■ **Problem**: From the records, return each line that has the word "logged" in it.

■ **Supplied entries**:
-- Opening Marker --
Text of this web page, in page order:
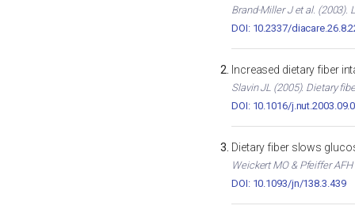
Brand-Miller J et al.
DOI: 10.2337/
Increased dietary fiber
Slavin JL (2005). Dietary
DOI: 10.1016/
Dietary fiber slows
Weickert MO & Pfeiffer
DOI: 10.1093/jn/138.3.439
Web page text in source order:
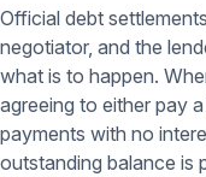
Official debt
negotiator, and the
what is to happen.
agreeing to either pay
payments with no
outstanding balance is
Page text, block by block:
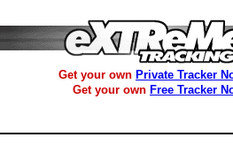
Get your own Private Tracker
Get your own Free Tracker
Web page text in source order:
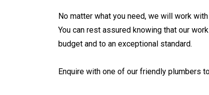
No matter what you need, we will work
You can rest assured knowing that our
budget and to an exceptional standard.
Enquire with one of our friendly plumbers
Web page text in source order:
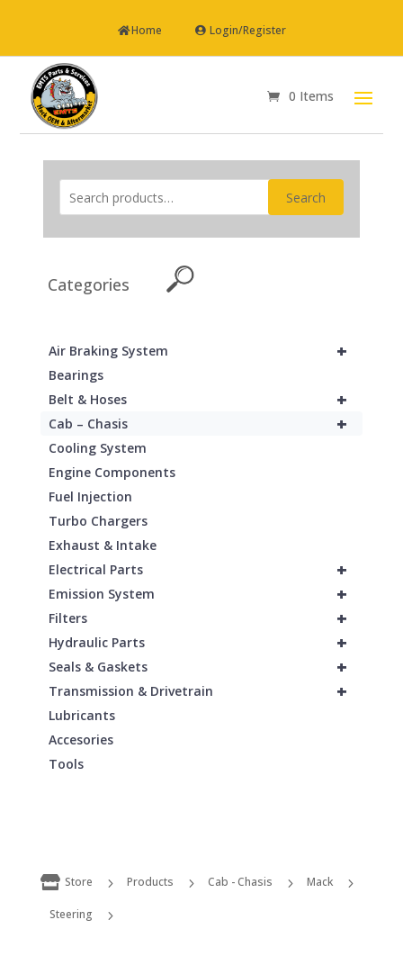
Home Login/Register
0 Items
Search
Categories
+
Air Braking System
Bearings
+
Belt & Hoses
+
Cab – Chasis
Cooling System
Engine Components
Fuel Injection
Turbo Chargers
Exhaust & Intake
+
Electrical Parts
+
Emission System
+
Filters
+
Hydraulic Parts
+
Seals & Gaskets
+
Transmission & Drivetrain
Lubricants
Accesories
Tools
 Store 5 Products 5 Cab - Chasis 5 Mack 5
Steering 5
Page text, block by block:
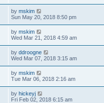
by mskim
Sun May 20, 2018 8:50 pm
by mskim
Wed Mar 21, 2018 4:59 am
by ddroogne
Wed Mar 07, 2018 3:15 am
by mskim
Tue Mar 06, 2018 2:16 am
by hickeyj
Fri Feb 02, 2018 6:15 am
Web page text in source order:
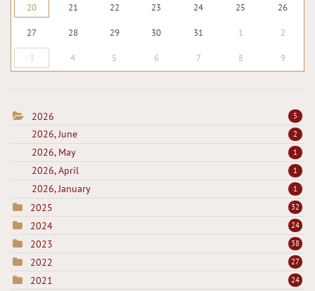
20 21 22 23 24 25 26
27 28 29 30 31 1 2
3 4 5 6 7 8 9
2026 5
2026, June 2
2026, May 1
2026, April 1
2026, January 1
2025 32
2024 24
2023 38
2022 27
2021 24
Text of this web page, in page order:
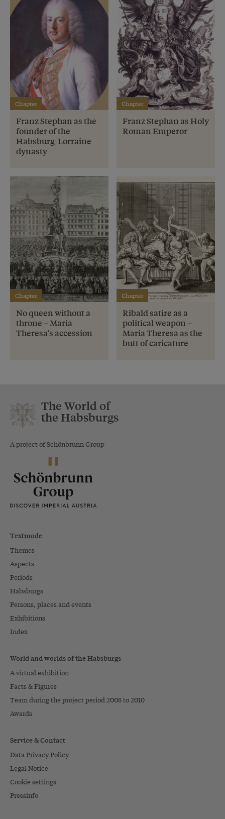
Chapter
Franz Stephan as the
founder of the
Habsburg-Lorraine
dynasty
Chapter
Franz Stephan as Holy
Roman Emperor
Chapter
No queen without a
throne – Maria
Theresa’s accession
Chapter
Ribald satire as a
political weapon –
Maria Theresa as the
butt of caricature
The World of
the Habsburgs
A project of Schönbrunn Group
Textmode
Themes
Aspects
Periods
Habsburgs
Persons, places and events
Exhibitions
Index
World and worlds of the Habsburgs
A virtual exhibition
Facts & Figures
Team during the project period 2008 to 2010
Awards
Service & Contact
Data Privacy Policy
Legal Notice
Cookie settings
Pressinfo
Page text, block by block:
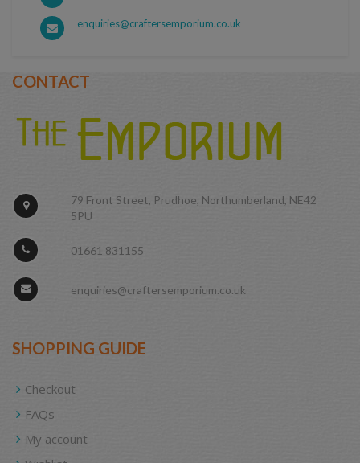
enquiries@craftersemporium.co.uk
CONTACT
79 Front Street, Prudhoe, Northumberland, NE42
5PU
01661 831155
enquiries@craftersemporium.co.uk
SHOPPING GUIDE
Checkout
FAQs
My account
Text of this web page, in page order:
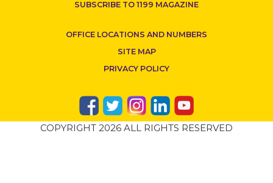
SUBSCRIBE TO 1199 MAGAZINE
OFFICE LOCATIONS AND NUMBERS
SITE MAP
PRIVACY POLICY
COPYRIGHT 2026 ALL RIGHTS RESERVED
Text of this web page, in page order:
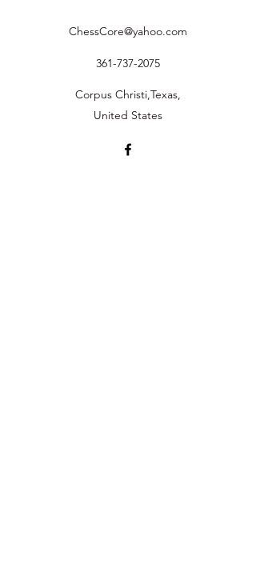
ChessCore@yahoo.com
361-737-2075
Corpus Christi,Texas,
United States
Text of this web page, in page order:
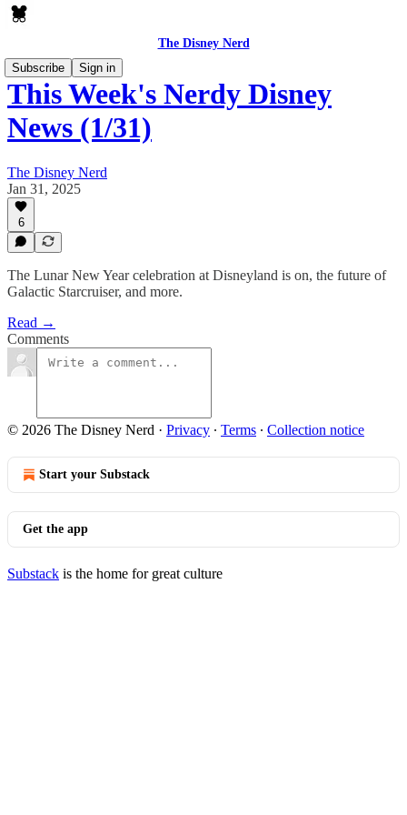
The Disney Nerd
Subscribe
Sign in
This Week's Nerdy Disney
News (1/31)
The Disney Nerd
Jan 31, 2025
6
The Lunar New Year celebration at Disneyland is on, the future of
Galactic Starcruiser, and more.
Read →
Comments
© 2026 The Disney Nerd · Privacy ∙ Terms ∙ Collection notice
Start your Substack
Get the app
Substack is the home for great culture
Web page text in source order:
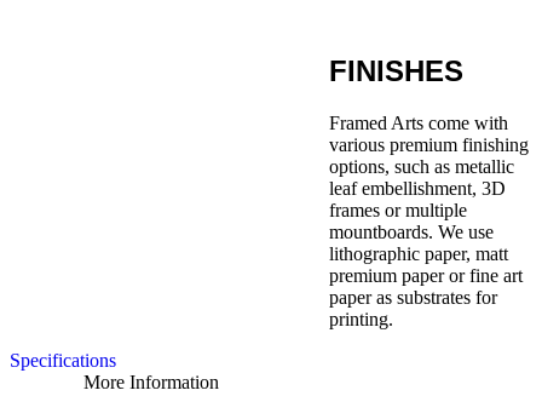
FINISHES
Framed Arts come with
various premium finishing
options, such as metallic
leaf embellishment, 3D
frames or multiple
mountboards. We use
lithographic paper, matt
premium paper or fine art
paper as substrates for
printing.
Specifications
More Information
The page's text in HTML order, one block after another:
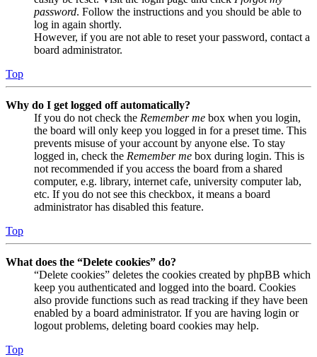
password. Follow the instructions and you should be able to
log in again shortly.
However, if you are not able to reset your password, contact a
board administrator.
Top
Why do I get logged off automatically?
If you do not check the Remember me box when you login,
the board will only keep you logged in for a preset time. This
prevents misuse of your account by anyone else. To stay
logged in, check the Remember me box during login. This is
not recommended if you access the board from a shared
computer, e.g. library, internet cafe, university computer lab,
etc. If you do not see this checkbox, it means a board
administrator has disabled this feature.
Top
What does the “Delete cookies” do?
“Delete cookies” deletes the cookies created by phpBB which
keep you authenticated and logged into the board. Cookies
also provide functions such as read tracking if they have been
enabled by a board administrator. If you are having login or
logout problems, deleting board cookies may help.
Top
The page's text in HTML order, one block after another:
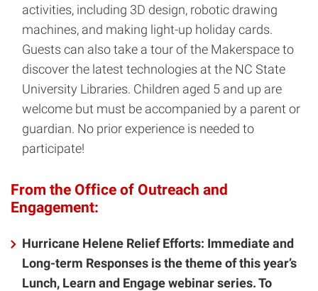
activities, including 3D design, robotic drawing
machines, and making light-up holiday cards.
Guests can also take a tour of the Makerspace to
discover the latest technologies at the NC State
University Libraries. Children aged 5 and up are
welcome but must be accompanied by a parent or
guardian. No prior experience is needed to
participate!
From the Office of Outreach and
Engagement:
Hurricane Helene Relief Efforts: Immediate and
Long-term Responses is the theme of this year’s
Lunch, Learn and Engage webinar series. To
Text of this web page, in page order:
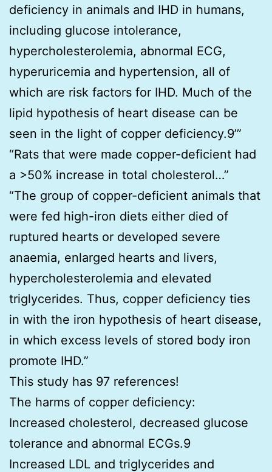
deficiency in animals and IHD in humans,
including glucose intolerance,
hypercholesterolemia, abnormal ECG,
hyperuricemia and hypertension, all of
which are risk factors for IHD. Much of the
lipid hypothesis of heart disease can be
seen in the light of copper deficiency.9’”
“Rats that were made copper-deficient had
a >50% increase in total cholesterol…”
“The group of copper-deficient animals that
were fed high-iron diets either died of
ruptured hearts or developed severe
anaemia, enlarged hearts and livers,
hypercholesterolemia and elevated
triglycerides. Thus, copper deficiency ties
in with the iron hypothesis of heart disease,
in which excess levels of stored body iron
promote IHD.”
This study has 97 references!
The harms of copper deficiency:
Increased cholesterol, decreased glucose
tolerance and abnormal ECGs.9
Increased LDL and triglycerides and
-- Closing Marker --
■ **Written response**:
Why do I get logged off automatically?
the board will only keep you logged in for a preset time. This
logged in, check the Remember me box during login. This is
keep you authenticated and logged into the board. Cookies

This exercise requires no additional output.